Babe’s Chicken Dinner
1006 West Main Street, Carrollton
Time from DFW Airport: 20 minutes
It’s going to be OK; you’re at Babe’s. Nothing bad will happen to you here. The chicken-fried steak will be the size of an screen door, and there will be gravy and green beans. The crackle of a fork going into a chicken-fried steak at Babe’s should be the official sound of Texas. Armies of foodies tremble at the mere sight of this restaurant, and no hunger goes un-rewarded. Get extra biscuits or a homemade pie.
Inside the Kasbah Grill, a Dallas Observer 'Best Of' winner
2851 Esters Road, Irving
Time from DFW Airport: 12 minutes
Like the cold beer, there’s nothing quite like a eye-opening spicy dish after a long flight. It clears the brush from your head. At Kasbah Grill, there’s comfort and relaxation in roasted, warm flavors. Same goes for the soothing Moroccan Mint Tea, a drink that receives repeated raves on Yelp. Lamb tagine, on the bone, is hearty and tender. Comfort is everything.
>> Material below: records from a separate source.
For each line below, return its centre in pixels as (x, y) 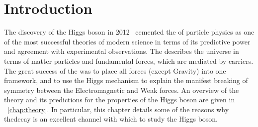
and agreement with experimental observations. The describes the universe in (122, 51)
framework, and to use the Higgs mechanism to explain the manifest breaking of (126, 80)
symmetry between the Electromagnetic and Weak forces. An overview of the (122, 90)
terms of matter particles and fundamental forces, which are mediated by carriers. (129, 61)
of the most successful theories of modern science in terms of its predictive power (127, 41)
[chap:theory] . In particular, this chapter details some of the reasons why (118, 109)
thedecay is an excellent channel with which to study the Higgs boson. (111, 119)
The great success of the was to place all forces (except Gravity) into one (115, 70)
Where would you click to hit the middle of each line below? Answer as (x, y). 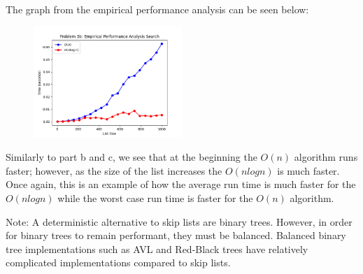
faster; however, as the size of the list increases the (114, 170)
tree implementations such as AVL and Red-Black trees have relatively (157, 248)
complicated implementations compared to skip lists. (118, 262)
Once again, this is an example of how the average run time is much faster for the (181, 184)
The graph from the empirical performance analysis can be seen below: (157, 9)
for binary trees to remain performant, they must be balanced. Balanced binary (176, 235)
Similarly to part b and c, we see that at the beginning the (131, 157)
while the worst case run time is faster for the (155, 197)
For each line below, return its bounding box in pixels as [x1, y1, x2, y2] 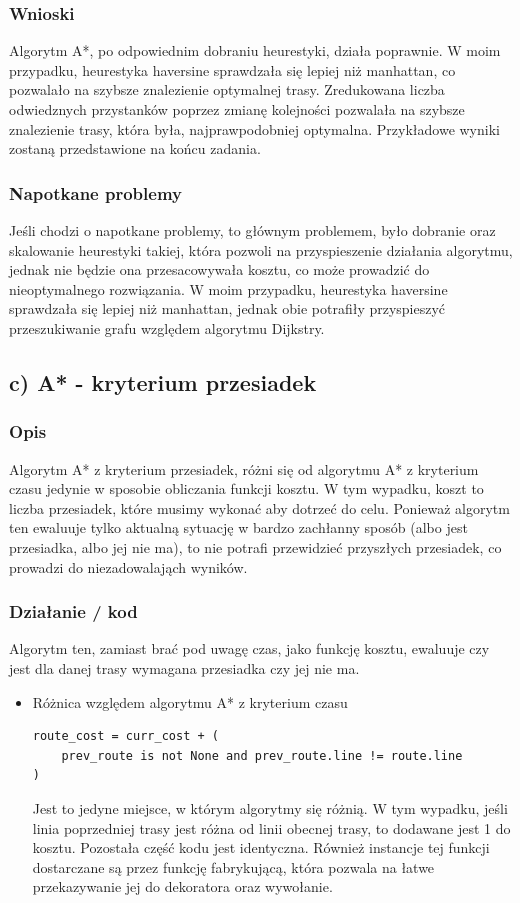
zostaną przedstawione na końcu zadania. [9, 138, 261, 159]
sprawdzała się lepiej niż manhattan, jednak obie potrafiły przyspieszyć [9, 298, 446, 319]
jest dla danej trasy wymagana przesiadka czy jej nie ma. [9, 657, 360, 678]
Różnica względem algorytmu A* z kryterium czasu [32, 691, 348, 712]
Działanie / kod [9, 599, 138, 624]
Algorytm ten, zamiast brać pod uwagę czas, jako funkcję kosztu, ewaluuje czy [9, 638, 490, 659]
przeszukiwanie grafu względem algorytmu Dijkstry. [9, 317, 325, 338]
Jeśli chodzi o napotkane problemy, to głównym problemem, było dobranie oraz [9, 220, 496, 240]
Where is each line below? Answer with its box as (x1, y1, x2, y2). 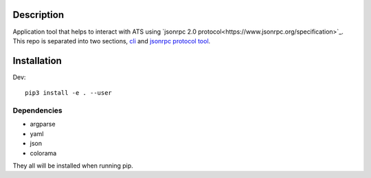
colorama (30, 148, 57, 157)
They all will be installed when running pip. (12, 162, 133, 170)
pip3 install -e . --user (25, 89, 113, 97)
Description (12, 9, 65, 21)
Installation (12, 55, 62, 67)
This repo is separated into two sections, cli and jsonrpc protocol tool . (12, 36, 211, 45)
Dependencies (12, 105, 63, 115)
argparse (30, 120, 56, 129)
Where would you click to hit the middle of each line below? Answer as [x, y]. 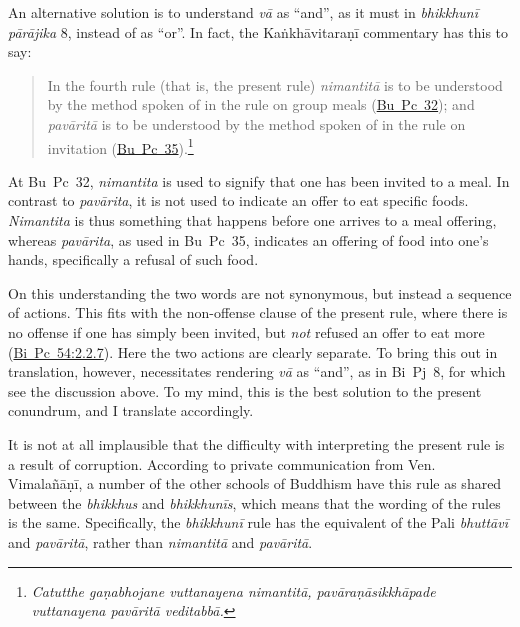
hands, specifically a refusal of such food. [133, 259]
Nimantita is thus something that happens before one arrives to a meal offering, [252, 220]
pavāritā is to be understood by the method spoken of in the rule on [256, 123]
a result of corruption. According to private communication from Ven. [222, 463]
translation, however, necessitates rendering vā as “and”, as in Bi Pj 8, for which [257, 371]
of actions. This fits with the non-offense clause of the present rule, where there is [258, 312]
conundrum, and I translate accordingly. [131, 410]
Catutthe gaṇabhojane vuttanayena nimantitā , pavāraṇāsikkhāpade [233, 590]

A Cuban sandwich that's like a lightning bolt
Cuban Dulceria International Bakery
2662 N Josey Ln #228, Carrollton
Time from DFW Airport: 20-25 minutes
The Cuban is one of the world's great sandwiches, and Carrollton’s Dulceria serves a stupendous one. The bread, baked in-house with with real lard, is impossibly cloud-light. A breeze during a storm holds more weight than this bread. A pop of a double-espresso and this simple Cuban — made with roasted and shredded pork, smoky and tender ham, a swipe of yellow mustard and thin pickles — will focus your mind like a laser blast. It’s good. Really good. It's enough to make you ditch your flight and stay in Dallas permanently.